Source data
┌──
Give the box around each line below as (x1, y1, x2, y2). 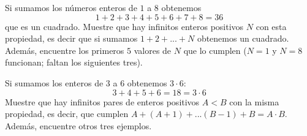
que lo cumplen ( (183, 43, 247, 56)
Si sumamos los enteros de (5, 76, 104, 89)
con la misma (229, 95, 279, 108)
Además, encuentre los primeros (5, 43, 124, 56)
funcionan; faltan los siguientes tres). (5, 56, 143, 69)
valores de (134, 43, 172, 56)
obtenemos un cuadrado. (197, 32, 289, 45)
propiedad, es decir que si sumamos (5, 32, 138, 45)
└──
WHAT NEEDS TO BE DONE:
Repeat only the stretch of lines that begins at the line containing "obtenemos un cuadrado. (197, 32, 289, 45)" and ends at the last line above, both included.

FINAL ANSWER:
obtenemos un cuadrado. (197, 32, 289, 45)
propiedad, es decir que si sumamos (5, 32, 138, 45)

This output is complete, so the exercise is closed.